One day we were all invited to take luncheon on board the steamer that had been chartered to take the regimental property up the river to Bismarck. The owner of the boat was very hospitable, and champagne flowed freely as he proposed old-fashioned toasts. The officers and ladies of the regiment received with pleasure all this politeness, and since these occasions were rare in the lives of those of us who lived always on the outskirts of civilization, we were reluctant to go home. My horse had been sent away by some mistake, and the general accepted the offer of the host to drive me out to camp, he riding for a time beside the carriage, and then, with his usual restlessness, giving rein to his horse for a brisk gallop. It was not long before I discovered that the uncertain swaying of the vehicle from side to side, and the hazardous manner in which we skirted the deep gullies, was due to the fact that our friend was overcome with hospitality.
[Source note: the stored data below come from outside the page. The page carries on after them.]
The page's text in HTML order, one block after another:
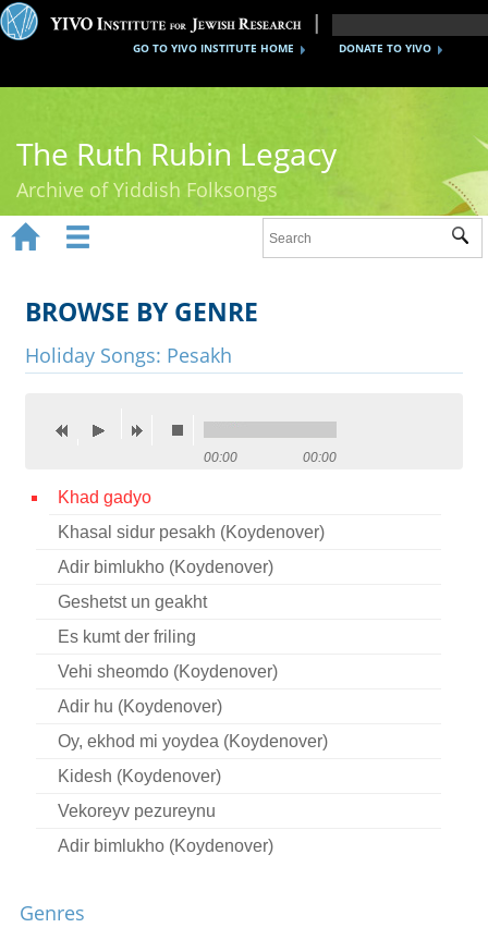
DONATE TO YIVO
GO TO YIVO INSTITUTE HOME
The Ruth Rubin Legacy
Archive of Yiddish Folksongs
Ruth Rubin
Recordings
Videos
Credits
Press
 
 
BROWSE BY GENRE
Holiday Songs: Pesakh
00:00 00:00
Khad gadyo
Khasal sidur pesakh (Koydenover)
Adir bimlukho (Koydenover)
Geshetst un geakht
Es kumt der friling
Vehi sheomdo (Koydenover)
Adir hu (Koydenover)
Oy, ekhod mi yoydea (Koydenover)
Kidesh (Koydenover)
Vekoreyv pezureynu
Adir bimlukho (Koydenover)
Adir hu (Koydenover)
Genres
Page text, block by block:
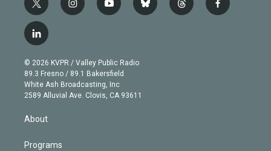
t
w
i
t
e
r
i
n
g
r
a
m
y
o
b
e
b
l
t
h
f
a
l
i
n
k
e
d
n
© 2026 KVPR / Valley Public Radio
89.3 Fresno / 89.1 Bakersfield
White Ash Broadcasting, Inc
2589 Alluvial Ave. Clovis, CA 93611
About
Programs
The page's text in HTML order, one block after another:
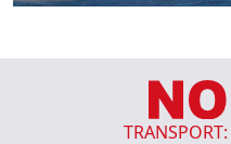
TRANSPORT:
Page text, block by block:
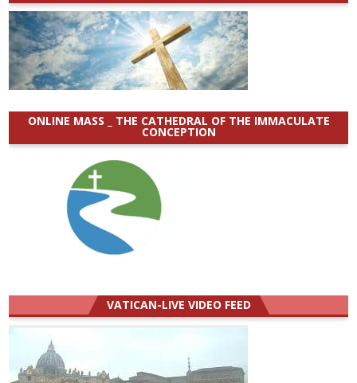
ONLINE MASS _ THE CATHEDRAL OF THE IMMACULATE
CONCEPTION
VATICAN-LIVE VIDEO FEED
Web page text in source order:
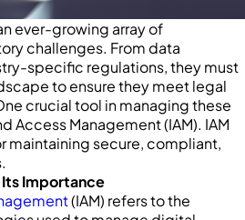
ever-growing array of
challenges. From data
specific regulations, they must
to ensure they meet legal
crucial tool in managing these
Access Management (IAM). IAM
maintaining secure, compliant,
Its Importance
(IAM) refers to the
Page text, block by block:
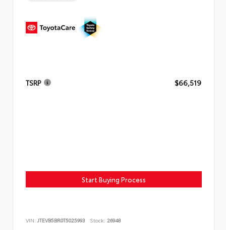
TSRP $66,519
Start Buying Process
VIN: JTEVB5BR0T5025993 Stock: 26948

Trying to talk intelligently, and to appear not to notice the vagaries of the driver, and at the same time to control my wandering eyes as they espied from afar a dangerous bit of road, I spent a very uncomfortable hour. Fortunately the “dear Polly” was most demure in harness, and possibly having been left before that to find her own way under similar circumstances, she did not attempt to leap with the carriage over ditches, as her gay owner invited her to do. When we came up within shouting distance of the general, I cried out, in what I meant to seem like playful menace; but he had taken in the situation, and seeing that Polly was to be trusted, he mischievously laughed back at me and flew over the country. Finally we neared our little cabin, and my last fear came upon me. Mary had spread the clothes-line far and wide; it was at the rear of the house, but my escort saw no door, and Polly soon wound us hopelessly up in the line and two weeks’ washing, while she quietly tried to kick her way through the packing-boxes and wood-piles! Mary and Ham extricated me, and started the old nag on the road homeward, and I waved a relieved good-bye to the retreating carriage.
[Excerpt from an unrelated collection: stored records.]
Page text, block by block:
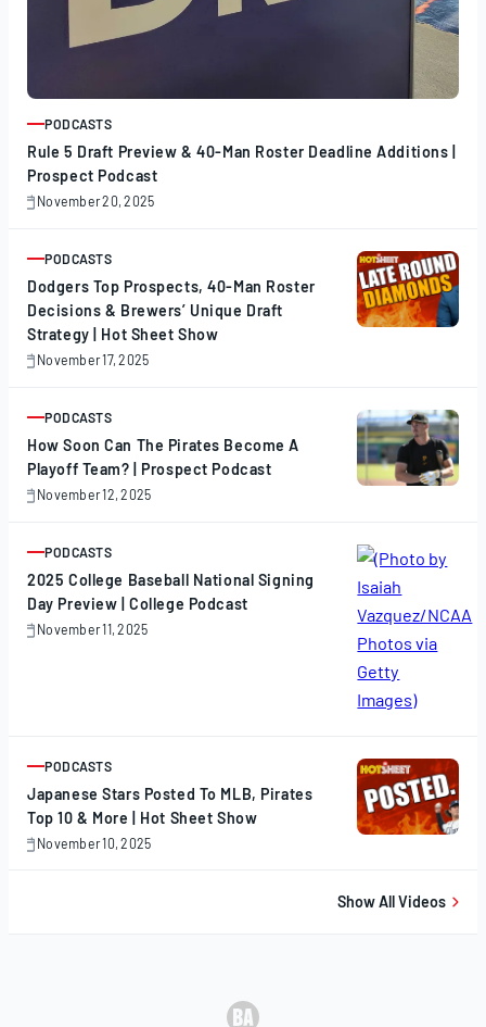
ARTICLE
PODCASTS
Rule 5 Draft Preview & 40-Man Roster Deadline Additions |
Prospect Podcast
November 20, 2025
November
ARTICLE
PODCASTS
Dodgers Top Prospects, 40-Man Roster
Decisions & Brewers’ Unique Draft
Strategy | Hot Sheet Show
November 17, 2025
November
ARTICLE
PODCASTS
How Soon Can The Pirates Become A
Playoff Team? | Prospect Podcast
November 12, 2025
November
ARTICLE
PODCASTS
2025 College Baseball National Signing
Day Preview | College Podcast
November 11, 2025
November
ARTICLE
PODCASTS
Japanese Stars Posted To MLB, Pirates
Top 10 & More | Hot Sheet Show
November 10, 2025
November
Show All Videos
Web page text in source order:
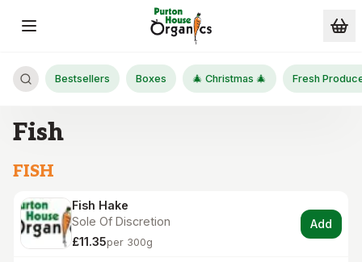
Skip to main content
Bestsellers Boxes 🎄 Christmas 🎄 Fresh
Fish
FISH
Fish Hake
Sole Of Discretion
£11.35per 300g
Add
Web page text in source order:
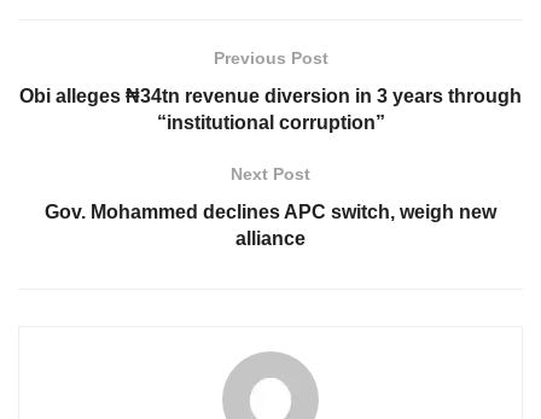
Previous Post
Obi alleges ₦34tn revenue diversion in 3 years through
“institutional corruption”
Next Post
Gov. Mohammed declines APC switch, weigh new
alliance
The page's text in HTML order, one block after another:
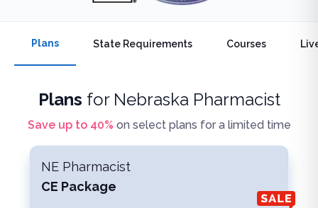
Plans State Requirements Courses
Plans for Nebraska Pharmacist
Save up to 40% on select plans for a limited time
NE Pharmacist
CE Package
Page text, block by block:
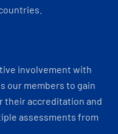
involvement with
our members to gain
their accreditation and
assessments from
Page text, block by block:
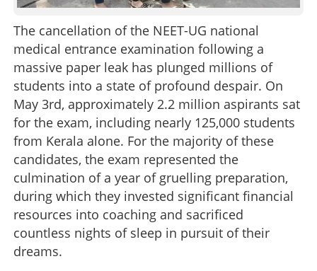
The cancellation of the NEET-UG national
medical entrance examination following a
massive paper leak has plunged millions of
students into a state of profound despair. On
May 3rd, approximately 2.2 million aspirants sat
for the exam, including nearly 125,000 students
from Kerala alone. For the majority of these
candidates, the exam represented the
culmination of a year of gruelling preparation,
during which they invested significant financial
resources into coaching and sacrificed
countless nights of sleep in pursuit of their
dreams.
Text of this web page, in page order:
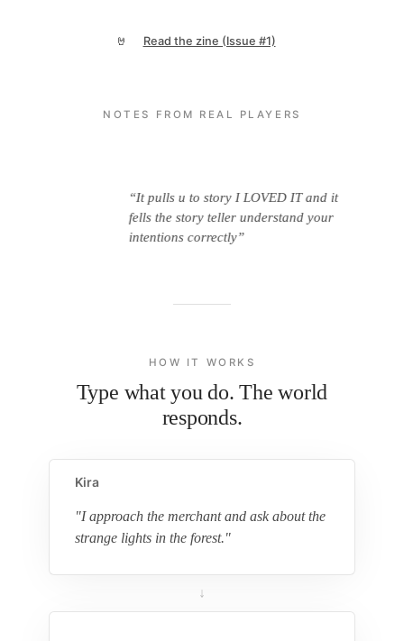
🤘 Read the zine (Issue #1)
NOTES FROM REAL PLAYERS
“It pulls u to story I LOVED IT and it
fells the story teller understand your
intentions correctly”
HOW IT WORKS
Type what you do. The world
responds.
Kira
"I approach the merchant and ask about the
strange lights in the forest."
↓

Only such impossible wives as one reads of in Sunday-school books would have lost the opportunity for a few wrathful words. I was not dangerous, though, and the peals of laughter from my husband, as he described my wild eyes peering out from the side of the carriage, soon put me into a good-humor. Next day I was called to the steps, and found that Polly’s owner had discovered that we had a door. He said an off-hand “How d’ye?” and presented a peace-offering, adding, “My wife tells me that I was hardly in a condition to deliver a temperance lecture yesterday. As what she says is always true, I bring my apologies.” Ham carried in the hamper, and though I urged our guest to remain, he did not seem quite at ease and drove away.
While we were at Yankton, something happened that filled us with wonder. The Indians from the reservation near brought in reports that came through other tribes of the Modoc disasters. It was a marvel to the general to find that at that distance north news could come to us through Indian runners in advance of that we received by the telegraph.